Si vous consommez des aliments transformés, vous êtes confronté à une étiquette du fabricant. Celle-ci fournit des informations nutritionnelles, mais intègre aussi des arguments marketing. Or, le contenu réel du produit ne correspond pas toujours aux promesses affichées.
Pour préserver votre santé et bien comprendre ce que vous ingérez, il est essentiel de décoder ces affirmations marketing fréquentes sur les emballages.
Voici la vérité derrière cinq allégations courantes sur les étiquettes alimentaires :
Que ce soit sur un carton de lait A2 ou un pot de houmous, la "portion moyenne" suggère souvent la quantité typique consommée par une personne. En réalité, elle est choisie par le fabricant pour optimiser l'affichage nutritionnel.
Par exemple, un produit peut vanter "50 calories par portion", mais les petits caractères révèlent que cette portion n'est qu'un huitième du contenu – bien moins que ce que vous consommez habituellement.
L'American Heart Association (AHA) recommande de limiter les sucres ajoutés à six cuillères à café par jour pour les adultes.
En optant pour des produits "light" (faibles en gras), vous pensez éviter graisses et sucres. Hélas, ces aliments réduisent les lipides mais compensent souvent par un apport massif en sucre pour maintenir le goût et la texture.

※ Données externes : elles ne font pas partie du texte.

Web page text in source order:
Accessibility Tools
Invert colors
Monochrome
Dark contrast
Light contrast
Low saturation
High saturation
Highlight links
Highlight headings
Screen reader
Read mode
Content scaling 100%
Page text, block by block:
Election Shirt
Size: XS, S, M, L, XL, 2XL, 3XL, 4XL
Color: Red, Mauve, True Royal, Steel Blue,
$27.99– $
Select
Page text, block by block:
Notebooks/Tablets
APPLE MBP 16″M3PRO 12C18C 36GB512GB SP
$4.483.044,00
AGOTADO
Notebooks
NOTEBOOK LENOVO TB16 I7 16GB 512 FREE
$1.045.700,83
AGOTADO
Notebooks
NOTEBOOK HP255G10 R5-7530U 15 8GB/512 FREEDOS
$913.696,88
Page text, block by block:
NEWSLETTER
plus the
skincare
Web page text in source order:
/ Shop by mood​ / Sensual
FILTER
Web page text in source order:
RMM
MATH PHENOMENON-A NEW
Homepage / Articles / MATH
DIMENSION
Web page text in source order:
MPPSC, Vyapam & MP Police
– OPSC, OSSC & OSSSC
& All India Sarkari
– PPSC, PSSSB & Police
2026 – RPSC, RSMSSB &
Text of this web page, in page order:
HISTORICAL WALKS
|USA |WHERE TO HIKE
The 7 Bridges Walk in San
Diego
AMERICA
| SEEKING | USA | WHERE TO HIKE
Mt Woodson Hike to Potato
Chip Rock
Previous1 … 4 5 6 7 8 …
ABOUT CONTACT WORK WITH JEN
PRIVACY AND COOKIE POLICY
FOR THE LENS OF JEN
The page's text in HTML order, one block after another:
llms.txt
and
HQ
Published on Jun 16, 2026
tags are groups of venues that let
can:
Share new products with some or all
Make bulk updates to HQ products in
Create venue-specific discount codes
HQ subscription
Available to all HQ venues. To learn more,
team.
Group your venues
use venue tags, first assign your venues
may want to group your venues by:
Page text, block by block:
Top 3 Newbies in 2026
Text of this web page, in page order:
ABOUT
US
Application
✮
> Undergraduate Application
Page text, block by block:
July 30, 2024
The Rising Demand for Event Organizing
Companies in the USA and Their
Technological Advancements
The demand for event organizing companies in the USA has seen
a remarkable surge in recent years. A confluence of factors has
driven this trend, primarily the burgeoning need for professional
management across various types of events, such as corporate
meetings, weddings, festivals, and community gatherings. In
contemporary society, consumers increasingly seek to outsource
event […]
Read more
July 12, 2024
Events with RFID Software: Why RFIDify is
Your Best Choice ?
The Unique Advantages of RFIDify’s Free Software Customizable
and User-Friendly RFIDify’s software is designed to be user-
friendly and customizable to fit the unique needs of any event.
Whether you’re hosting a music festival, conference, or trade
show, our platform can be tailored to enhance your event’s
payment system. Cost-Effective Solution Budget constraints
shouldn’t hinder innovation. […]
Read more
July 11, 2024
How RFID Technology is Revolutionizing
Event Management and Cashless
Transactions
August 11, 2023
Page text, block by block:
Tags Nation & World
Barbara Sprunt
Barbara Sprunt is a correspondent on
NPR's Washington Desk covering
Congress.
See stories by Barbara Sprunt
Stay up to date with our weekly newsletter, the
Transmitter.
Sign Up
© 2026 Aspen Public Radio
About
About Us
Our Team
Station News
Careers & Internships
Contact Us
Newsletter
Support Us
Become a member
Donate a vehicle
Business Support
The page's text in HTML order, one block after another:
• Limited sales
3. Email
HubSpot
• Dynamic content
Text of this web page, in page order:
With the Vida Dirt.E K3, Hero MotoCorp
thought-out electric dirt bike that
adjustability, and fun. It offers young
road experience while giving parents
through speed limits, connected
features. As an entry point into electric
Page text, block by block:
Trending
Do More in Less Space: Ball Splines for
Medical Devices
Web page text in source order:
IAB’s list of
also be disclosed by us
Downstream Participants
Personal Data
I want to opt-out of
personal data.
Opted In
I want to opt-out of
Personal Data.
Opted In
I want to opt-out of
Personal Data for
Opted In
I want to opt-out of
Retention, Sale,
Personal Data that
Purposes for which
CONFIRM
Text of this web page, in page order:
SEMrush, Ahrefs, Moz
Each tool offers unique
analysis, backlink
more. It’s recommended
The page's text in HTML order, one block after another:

Les grains entiers (riz brun, farine complète, avoine) sont bénéfiques pour le cœur. Pourtant, "multigrains" est souvent confondu avec "grains entiers", alors qu'il désigne simplement un mélange de plusieurs céréales – souvent raffinées, moins nutritives et potentiellement liées à des risques comme le diabète.
Les réglementations sur le terme "naturel" sont laxistes. Aux États-Unis, les lois de la FDA l'autorisent si aucun ingrédient artificiel n'est présent et sans additifs inattendus, sans égard aux méthodes de production.
Considérez-le comme un argument marketing plutôt qu'une garantie de qualité nutritionnelle.
Pour être étiqueté "bio", un produit doit contenir au moins 95 % d'ingrédients biologiques (vérifiez les normes locales). Cependant, "bio" certifie l'absence de pesticides synthétiques, pas une faible teneur calorique ou un faible niveau de transformation.
Le sucre bio reste du sucre, susceptible d'endommager les dents ou d'augmenter le risque de diabète de type 2, comme son équivalent conventionnel.
Conseil clé : lisez toujours les ingrédients et la table nutritionnelle. Les marques visent vos achats ; à vous de vérifier proactivement ce que vous consommez.